Churg-strauss syndrome currently has no cure; hence, treatment mandates careful monitoring and periodic testing, as remissions can occur frequently. Patients also need to be closely watched for drug tolerance and the side effects.
Any new symptoms should be promptly reported for timely action. Churg-Strauss vasculitis is a chronic disorder and can be life threatening, but with a well-monitored and effective medical treatment, the lives of patients can be made easier and less painful.
There are many well-established vasculitis centers across the globe.
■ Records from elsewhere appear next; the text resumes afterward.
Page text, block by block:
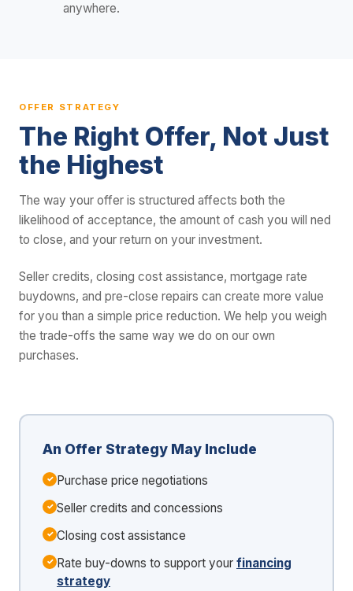
anywhere.
OFFER STRATEGY
The Right Offer, Not Just
the Highest
The way your offer is structured affects both the
likelihood of acceptance, the amount of cash you will ned
to close, and your return on your investment.
Seller credits, closing cost assistance, mortgage rate
buydowns, and pre-close repairs can create more value
for you than a simple price reduction. We help you weigh
the trade-offs the same way we do on our own
purchases.
An Offer Strategy May Include
Purchase price negotiations
Seller credits and concessions
Closing cost assistance
Rate buy-downs to support your financing
strategy
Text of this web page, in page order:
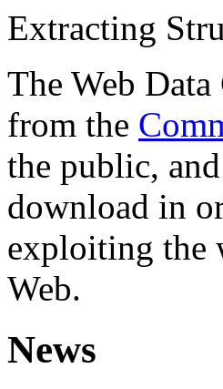
Extracting
The Web
from the
the public,
download in
exploiting the
Web.
News

The basic aim of such centres is to raise awareness among people about this rare disorder (CSS), and help them cope with it in a better way.
Knowing facts about the disorder and understanding it gives the patient control over their ailment. Explaining in simple, easy to understand language instead of heavy medical jargon goes a long way in conveying some positivity in newly diagnosed patients.
Popular vasculitis centers rope in the best doctors to form a supportive and qualified medical team to diagnose, test, monitor and prescribe the most suited treatment for individuals affected with this syndrome.
In addition to the medical expert panel, people with vasculitis are also part of the interactive sessions, where they talk about their experiences and opinions, which can be of great help to allay fears of new patients diagnosed with Churg Strauss Syndrome.
A strong, dedicated team functioning in a good vasculitis centers usually comprises a team of qualified doctors, nurses, patient care coordinators and assistants to help in the correct diagnosis, care, treatment and follow up of strauss vasculitis-affected patients.
Many vasculitis centers also involve anxious members of the immediate families of patients to extend guided care across to patients' homes.
Apart from individual patient care, interactive group sessions, talks and seminars, these centres also arrange for community programmes to increase awareness about the disorder. Potential Churg-Strauss syndrome patients can be alerted, identified and treated in the initial stages so as to provide maximum relief. Many community programmes involve patients in fun activities where they can display their inherent skills. This way, the patients learn to stay positive and have a quality life, instead of sulking about the disorder.
Vasculitis centres also focus on research activities to develop new strategies to tackle the disorder, and advance to newer and better diagnostic and therapeutic choices.